In his recent book Why We're Polarized, American journalist Ezra Klein describes negative partisanship as "partisan behaviour driven not by positive feelings toward the party you support but by negative feelings toward the party you oppose."

And he describes the evolution of negative partisanship over the past 50 years this way: "We became more consistent in the party we vote for not because we came to like our party more — indeed, we've come to like the parties we vote for less — but because we came to dislike the opposing party more. Even as hope and change sputter, fear and loathing proceed."

Thus, the fear and loathing gap might be the one that should really worry Trump. A Bloomberg poll in April suggested that among voters who dislike both Trump and Biden ("double haters," the Trump team calls them) Biden has a 50 point lead. In 2016, Trump won the double haters over Hillary Clinton.

Polling analyst Rachel Bitecofer factored negative partisanship into her forecasting model a year ago, before the Democratic primary, and the model spit out a Democrat winning the White House no matter who it was.

Of course, there are caveats

So, it's somewhat ironic that Trump, who has been a master of negative partisanship through his crusades against immigrants, the media, the deep state, et cetera, might suddenly find himself running a deficit on the grievance politics ledger because so many people so deeply dislike him.

Lately, it's been going even worse for the president. Polls suggest voters' main concern is the pandemic, and Trump has struggled to find a way to convincingly demonstrate he can manage a national response to the crisis. His daily coronavirus briefings, designed to showcase his command of the file and keep him in touch with his followers, were abruptly cancelled when his staff realized they were such disastrous displays of ignorance and self-harm that they couldn't continue.

Callaghan O'Hare/Reuters
Callaghan O'Hare/Reuters

Still, all the usual caveats about the election still being months away apply, because the enduring lesson of 2016 is that Trump can survive what to anyone else would seem an utterly barren political landscape.

Plus, there's evidence that even some Democrats worry Biden might not have what it takes to defeat Trump come November. He's been gaffe-prone his whole career, sometimes struggles with sentences in ways that have nothing to do with his stutter, and is even older than Trump, who is the oldest person ever elected president.
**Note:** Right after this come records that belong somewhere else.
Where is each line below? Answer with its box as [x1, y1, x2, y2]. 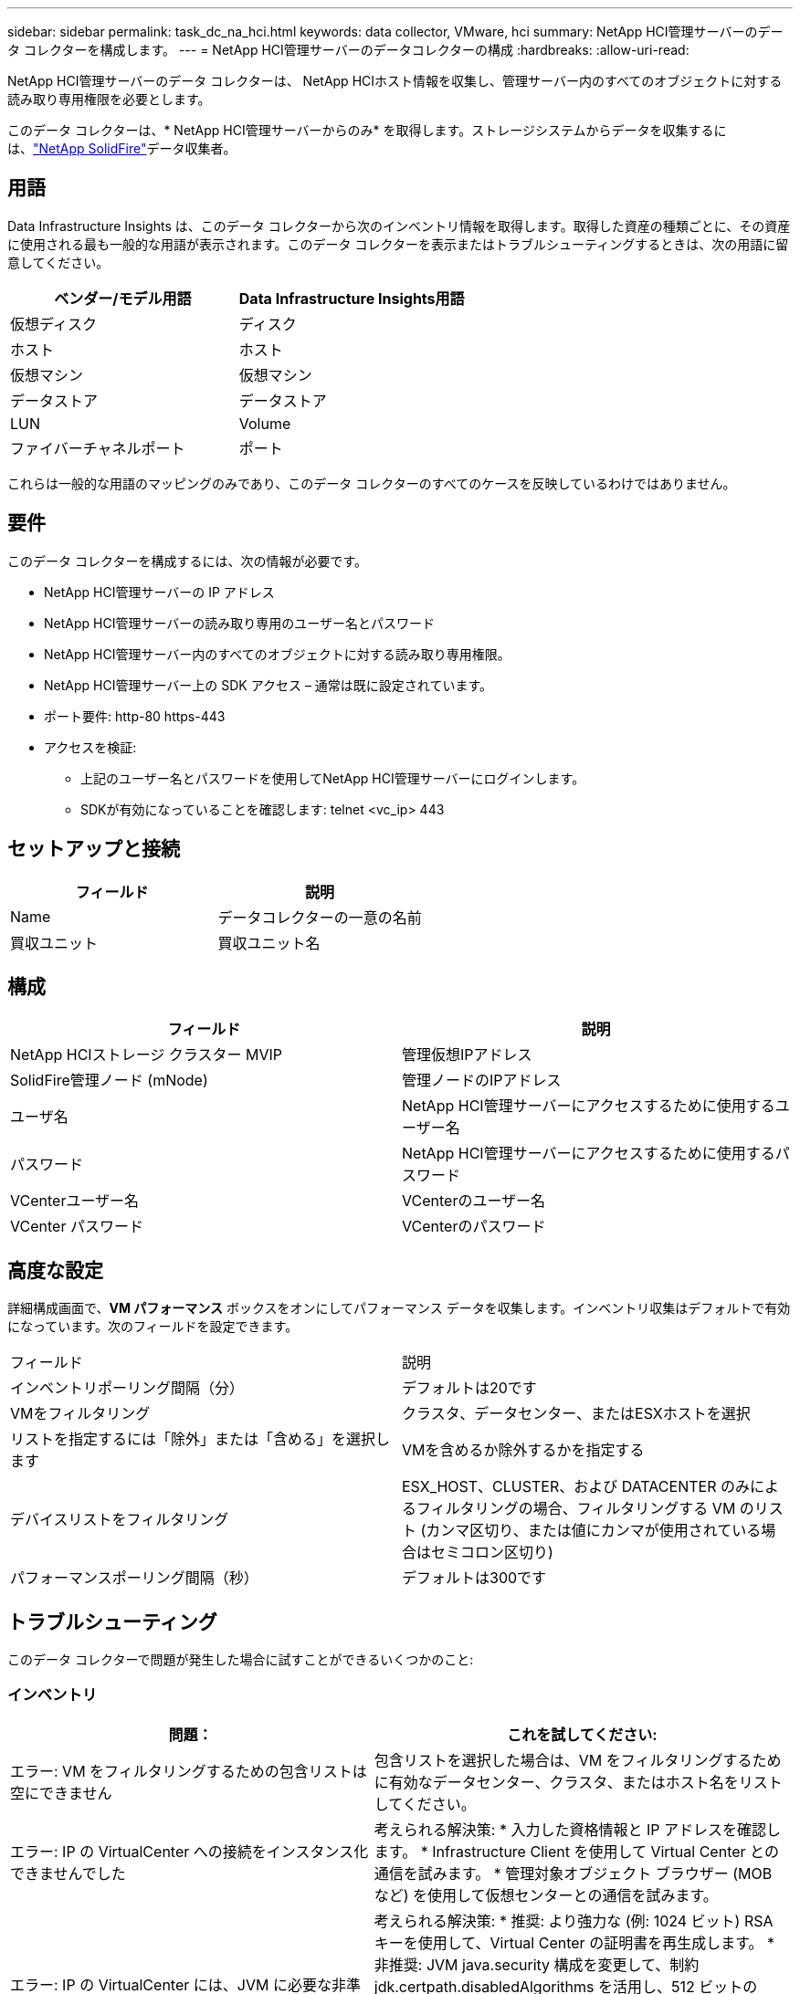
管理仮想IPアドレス [402, 1045, 532, 1065]
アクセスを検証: [44, 739, 137, 755]
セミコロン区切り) [431, 1543, 553, 1562]
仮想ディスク [10, 314, 97, 333]
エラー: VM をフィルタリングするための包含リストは [10, 1761, 367, 1780]
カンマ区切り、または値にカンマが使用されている [426, 1521, 762, 1540]
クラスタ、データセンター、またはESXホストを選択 [402, 1404, 751, 1423]
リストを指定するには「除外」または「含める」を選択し [10, 1430, 391, 1449]
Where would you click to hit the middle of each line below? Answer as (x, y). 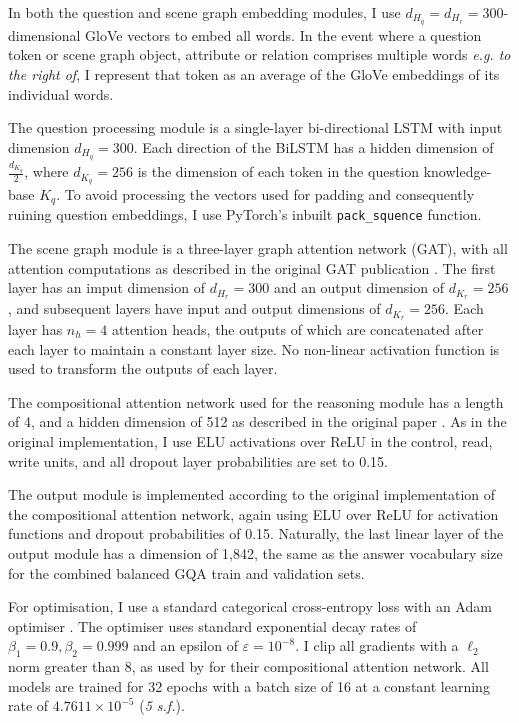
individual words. (61, 93)
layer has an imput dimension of (106, 287)
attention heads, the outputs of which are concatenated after (297, 329)
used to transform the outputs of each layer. (143, 368)
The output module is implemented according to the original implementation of (252, 494)
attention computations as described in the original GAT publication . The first (252, 267)
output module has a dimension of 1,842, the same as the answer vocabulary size (255, 552)
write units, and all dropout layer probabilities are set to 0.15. (198, 460)
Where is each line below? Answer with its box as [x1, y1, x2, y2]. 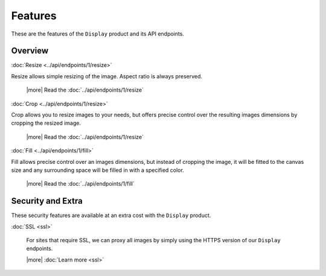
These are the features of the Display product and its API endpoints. [11, 30, 184, 37]
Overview [11, 46, 49, 56]
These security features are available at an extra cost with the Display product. [11, 212, 211, 219]
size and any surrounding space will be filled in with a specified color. [11, 166, 184, 174]
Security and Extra [11, 196, 83, 206]
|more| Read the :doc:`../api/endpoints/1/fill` [26, 180, 135, 187]
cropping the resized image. [11, 119, 81, 127]
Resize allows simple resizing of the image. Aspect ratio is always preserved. [11, 72, 202, 80]

But the Biden skeptics might be heartened to know that similar things were said about former Canadian prime minister Jean Chrétien when he returned to politics to take over the Liberal Party almost exactly 30 years ago. He seemed to have lost a step in his time out of politics. He struggled to read a teleprompter, had trouble with syntax, and his caucus was said to be riven with pessimists and doubters who questioned his abilities and stamina for the coming election.

He dismissed them all as "nervous Nellies," and when the election finally arrived, watched as his opponents, a tired Conservative government, obligingly destroyed themselves.